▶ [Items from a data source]
━━━━━━━━━━━━━━━━━━━━━━━━━━━━━━

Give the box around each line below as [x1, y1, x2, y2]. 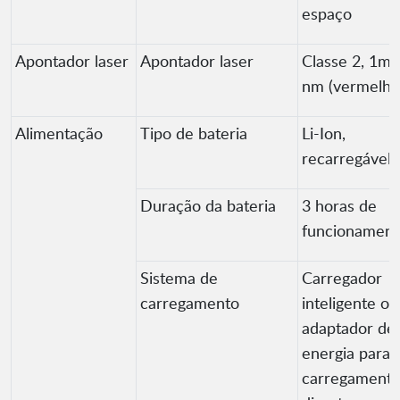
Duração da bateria [140, 195, 276, 217]
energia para [302, 342, 390, 364]
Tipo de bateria [140, 122, 247, 145]
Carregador [302, 267, 382, 289]
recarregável [302, 147, 391, 170]
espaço [302, 3, 352, 25]
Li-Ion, [302, 122, 346, 145]
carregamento [140, 292, 239, 314]

━━━━━━━━━━━━━━━━━━━━━━━━━━━━━━

▶ [Exercise objective] Copy out all of the entries exactly as they stand, with no pictures in your copy.

▶ [Completed exercise]
Give the box around each line below as [x1, y1, x2, y2]. 
Duração da bateria [140, 195, 276, 217]
energia para [302, 342, 390, 364]
Tipo de bateria [140, 122, 247, 145]
Carregador [302, 267, 382, 289]
recarregável [302, 147, 391, 170]
espaço [302, 3, 352, 25]
Li-Ion, [302, 122, 346, 145]
carregamento [140, 292, 239, 314]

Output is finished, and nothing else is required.